Constructivism

Define the Constructivism

Among the educational philosophies, Constructivism came after Behaviorism and Cognitivism. Constructivism is the further development of Cognitivism. Constructivism is divided into Individual Constructivism and Social Constructivism. Swan (2005) mentions that, “Learning theories are called social constructivist when their main concern is with knowledge construction through social interactions” (p. 4). Individual Constructivism focuses on the individual’s reconstruction of knowledge, while Social Constructivism focuses on collaborative leaning perspectives.

Key principles of constructivism are: learners are active participants; learners are self-regulated; social interaction is necessary for effective learning; individuals are encouraged to construct the information by themselves. As Smith and Ragan (2005) mention Constructivists believe that “Knowledge is not transmitted: it is constructed” (p. 19). Duffy and Cunningham (2011) also mention that, “All learning is a process of construction. Knowledge is context dependent, so learning should occur in contexts to which it is relevant. Learning is an inherently social-dialogical activity” (p. 9). Duffy and Savery (1995) explains, “Knowledge evolves through social negotiation and through the evaluation of the viability of individual understandings” (p. 2). Constructivism focuses on the nature of the learners and the interaction between the learners and the learning environment. Individual learners are not passively receiving information but learning from their unique real world experience with their culture background; learning should be an active process.

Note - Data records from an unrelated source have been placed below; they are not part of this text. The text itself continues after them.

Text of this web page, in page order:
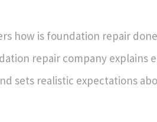
how is foundation repair
repair company explains
sets realistic expectations
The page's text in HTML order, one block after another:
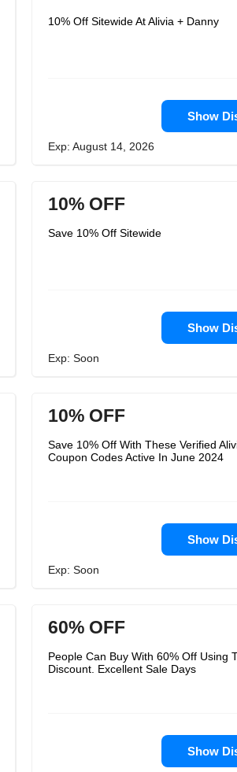
10% Off Sitewide At Alivia + Danny
Show
Exp: August 14, 2026
10% OFF
Save 10% Off Sitewide
Show
Exp: Soon
10% OFF
Save 10% Off With These Verified
Coupon Codes Active In June 2024
Show
Exp: Soon
60% OFF
People Can Buy With 60% Off Using
Discount. Excellent Sale Days
Show
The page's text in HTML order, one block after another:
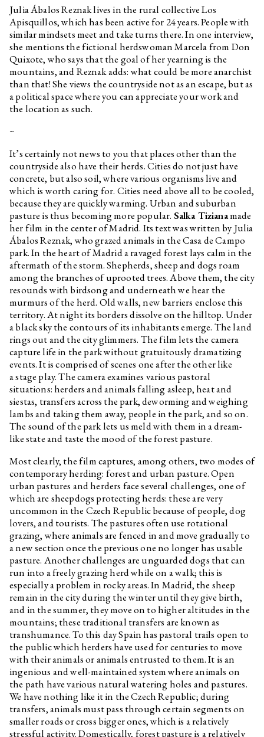
Julia Ábalos Reznak lives in the rural collective Los
Apisquillos, which has been active for 24 years. People with
similar mindsets meet and take turns there. In one interview,
she mentions the fictional herdswoman Marcela from Don
Quixote, who says that the goal of her yearning is the
mountains, and Reznak adds: what could be more anarchist
than that! She views the countryside not as an escape, but as
a political space where you can appreciate your work and
the location as such.
~
It’s certainly not news to you that places other than the
countryside also have their herds. Cities do not just have
concrete, but also soil, where various organisms live and
which is worth caring for. Cities need above all to be cooled,
because they are quickly warming. Urban and suburban
pasture is thus becoming more popular. Salka Tizianamade
her film in the center of Madrid. Its text was written by Julia
Ábalos Reznak, who grazed animals in the Casa de Campo
park. In the heart of Madrid a ravaged forest lays calm in the
aftermath of the storm. Shepherds, sheep and dogs roam
among the branches of uprooted trees. Above them, the city
resounds with birdsong and underneath we hear the
murmurs of the herd. Old walls, new barriers enclose this
territory. At night its borders dissolve on the hilltop. Under
a black sky the contours of its inhabitants emerge. The land
rings out and the city glimmers. The film lets the camera
capture life in the park without gratuitously dramatizing
events. It is comprised of scenes one after the other like
a stage play. The camera examines various pastoral
situations: herders and animals falling asleep, heat and
siestas, transfers across the park, deworming and weighing
lambs and taking them away, people in the park, and so on.
The sound of the park lets us meld with them in a dream-
like state and taste the mood of the forest pasture.
Most clearly, the film captures, among others, two modes of
contemporary herding: forest and urban pasture. Open
urban pastures and herders face several challenges, one of
which are sheepdogs protecting herds: these are very
uncommon in the Czech Republic because of people, dog
lovers, and tourists. The pastures often use rotational
grazing, where animals are fenced in and move gradually to
a new section once the previous one no longer has usable
pasture. Another challenges are unguarded dogs that can
run into a freely grazing herd while on a walk; this is
especially a problem in rocky areas. In Madrid, the sheep
remain in the city during the winter until they give birth,
and in the summer, they move on to higher altitudes in the
mountains; these traditional transfers are known as
transhumance. To this day Spain has pastoral trails open to
the public which herders have used for centuries to move
with their animals or animals entrusted to them. It is an
ingenious and well-maintained system where animals on
the path have various natural watering holes and pastures.
We have nothing like it in the Czech Republic; during
transfers, animals must pass through certain segments on
smaller roads or cross bigger ones, which is a relatively
stressful activity. Domestically, forest pasture is a relatively
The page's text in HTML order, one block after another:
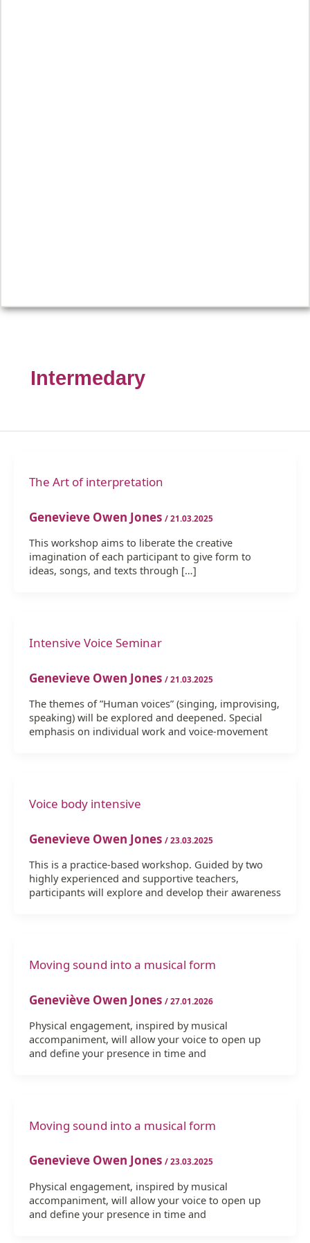
Intermedary
The Art of interpretation
Genevieve Owen Jones /21.03.2025
This workshop aims to liberate the creative
imagination of each participant to give form to
ideas, songs, and texts through […]
Intensive Voice Seminar
Genevieve Owen Jones /21.03.2025
The themes of ”Human voices” (singing, improvising,
speaking) will be explored and deepened. Special
emphasis on individual work and voice-movement
Voice body intensive
Genevieve Owen Jones /23.03.2025
This is a practice-based workshop. Guided by two
highly experienced and supportive teachers,
participants will explore and develop their awareness
Moving sound into a musical form
Geneviève Owen Jones /27.01.2026
Physical engagement, inspired by musical
accompaniment, will allow your voice to open up
and define your presence in time and
Moving sound into a musical form
Genevieve Owen Jones /23.03.2025
Physical engagement, inspired by musical
accompaniment, will allow your voice to open up
and define your presence in time and

The Application of The Constructivism

The principles of Constructivism can be applied in the military museum virtual tour design. In Constructivism learning theory, learners are the center of the learning environment. In order to know better about the audience’s feeling about the exhibit; at the audience analysis stage, it is necessary to conduct a survey to some of the previous visitors, such as museum members, to get their feedback about their expectations on a virtual tour design. The virtual tour will need to attract the learners to the American Civil War exhibit at the Military Museum. The virtual tour has to be designed with interactive social activities for the audience to see, hear, and touch.

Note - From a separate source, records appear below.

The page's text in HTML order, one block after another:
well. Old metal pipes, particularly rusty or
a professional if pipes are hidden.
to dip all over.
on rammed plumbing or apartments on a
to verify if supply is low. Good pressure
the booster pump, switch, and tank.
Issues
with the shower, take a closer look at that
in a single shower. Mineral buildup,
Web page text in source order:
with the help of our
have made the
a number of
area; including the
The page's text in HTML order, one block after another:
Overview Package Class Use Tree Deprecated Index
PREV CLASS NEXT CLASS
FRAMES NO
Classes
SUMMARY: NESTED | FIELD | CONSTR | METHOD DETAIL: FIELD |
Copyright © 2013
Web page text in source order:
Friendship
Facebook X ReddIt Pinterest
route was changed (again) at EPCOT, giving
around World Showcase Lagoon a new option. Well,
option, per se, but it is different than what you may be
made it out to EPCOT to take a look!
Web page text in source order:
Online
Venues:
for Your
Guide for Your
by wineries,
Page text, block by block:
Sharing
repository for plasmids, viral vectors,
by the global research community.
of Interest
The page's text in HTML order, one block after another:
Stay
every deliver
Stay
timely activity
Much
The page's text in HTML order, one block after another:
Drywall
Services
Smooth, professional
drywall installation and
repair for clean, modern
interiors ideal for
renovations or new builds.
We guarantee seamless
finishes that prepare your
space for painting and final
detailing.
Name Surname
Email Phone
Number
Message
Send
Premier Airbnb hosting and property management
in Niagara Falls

The target audience of the virtual tour design is Grade 6-8 students, the instructional designer needs to consider Vygotsky’s “zone of proximal development” theory and also according to Swan (2005) : “the distance between the actual development level as determined by independent problem solving and the level of potential development as determined through problem solving under adult guidance or in collaboration with more capable peers” (p. 4). The design document needs to meet the cognitive development level of the target audience. The virtual tour task design cannot be too complicated for the audience to participate, but also has to be a little beyond the audience’s knowledge level. With a little challenge, the learners will start to process the information of the virtual tour, and reconstruct new information into their prior knowledge.

References

Duffy, T. M., & Cunningham, D. J. (2011). Constructivism: Implications for the design and delivery of instruction. Foundations for Research in Education Communications and Technology.
Duffy, T. M., & Savery, J. R. (1995). Problem based learning: An instructional model and its constructivist framework. Educational Technology, 35. 31-38.
Smith, P. L., & Ragan, T. J. (2005). Instructional Design. John Wiley & Sons, Inc. Hoboken, NJ.
Swan, K. (2005). A constructivist model for thinking about learning online. In J. Bourne & J. C. Moore (Eds), Elements of Quality Online Education: Engaging Communities. Needham, MA: Sloan-C.

Further Reading

Baker, E., McGaw, B., and Peterson, P. (Eds). (2007). Constructivism and learning. International Encyclopaedia of Education 3rd Edition, Oxford: Elsevier.
Can, T. (2009). Learning and teaching language online: A constructivist approach. Novitas-ROYAL, 3(1), 60-74.
Lake, C. (1997). Constructivism’s implications for formative evaluation. Constructivism and Fromative Evaluation. AECT.
Lainema, T. (2008). Implications of constructivism for computer-based learning.
Liu, Y and Ginther, D. (1999), Cognitive Styles and Distance Education, Online Journal of Distance Learning Administration, Volume II, Number III.
Merriam, S. A. and Caffarella, R. S. (1999). Learning in adulthood: A comprehensive guide. San Francisco: Jossey-Bass Publishers.Richardson, J.A. 2000. Field dependence revisited I: Intelligence. Educational psychology, vol. 20, no. 3, pp. 255–71.
Tam, M. (1999). Learning Matters at Lingnan. Teaching Learning Center.
Vrasidas, C. (2000). Constructivism versus objectivism: Implications for interaction, course design, and evaluation in distance education. International Journal of Educational Telecommunications, 6(4), 339-362.